Job Title: Data Engineer
Experience: 7+ years
Job Description:
We are seeking an experienced Data Engineer with strong expertise in AWS-native implementations and ETL processes. The ideal candidate will have hands-on experience in designing, developing, and automating data pipelines in a Databricks environment, leveraging Python, PySpark, and SQL. Experience in government sector data projects and compliance requirements is highly desirable.
Key Responsibilities:
- Design, develop, and maintain ETL pipelines using Databricks notebooks with PySpark, Python, and SQL for automation of data workflows.
- Perform data manipulation, validation, and error handling using Python to ensure data accuracy and quality.
- Implement complex SQL queries, joins, aggregations, and other database operations within the Databricks environment.
- Lead ETL migration projects, ensuring smooth transition and minimal disruption to existing workflows.

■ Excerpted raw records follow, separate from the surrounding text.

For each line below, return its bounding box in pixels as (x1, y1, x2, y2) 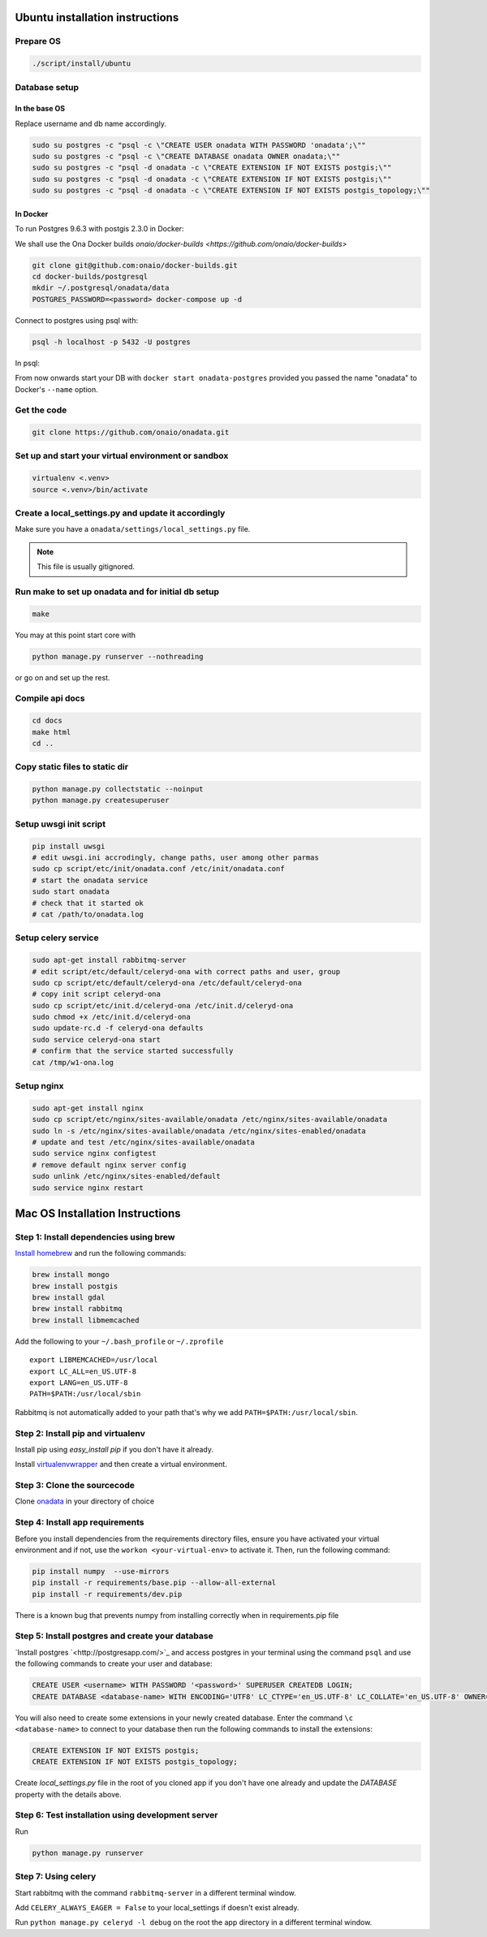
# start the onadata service (32, 875, 149, 885)
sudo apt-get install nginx (32, 1103, 144, 1112)
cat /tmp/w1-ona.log (32, 1058, 114, 1067)
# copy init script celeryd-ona (32, 990, 162, 999)
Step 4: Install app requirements (15, 1516, 144, 1528)
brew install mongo (32, 1270, 110, 1279)
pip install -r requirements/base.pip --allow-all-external (32, 1578, 277, 1587)
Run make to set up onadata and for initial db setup (15, 585, 219, 597)

- Work on government sector data projects, adhering to compliance and regulatory requirements.
- Collaborate with cross-functional teams to understand data requirements and implement scalable solutions.
- Optimize data pipelines for performance, scalability, and reliability on AWS.
Required Skills and Qualifications:
- 7+ years of experience as a Data Engineer with hands-on experience in AWS cloud services.
- Strong experience in ETL development and migration projects.
- Expertise in Databricks notebooks, PySpark, Python, and SQL.
- Proficiency in data validation, transformation, and error handling in ETL processes.
- Solid experience in complex SQL operations and data manipulation within Databricks.
- Experience working in government projects with an understanding of compliance requirements.
- Strong problem-solving skills and ability to work in a collaborative team environment.
Preferred Skills:
- Knowledge of data governance and security best practices.
- Experience with CI/CD pipelines for data workflows.
- Familiarity with cloud-native monitoring and logging tools (e.g., AWS CloudWatch).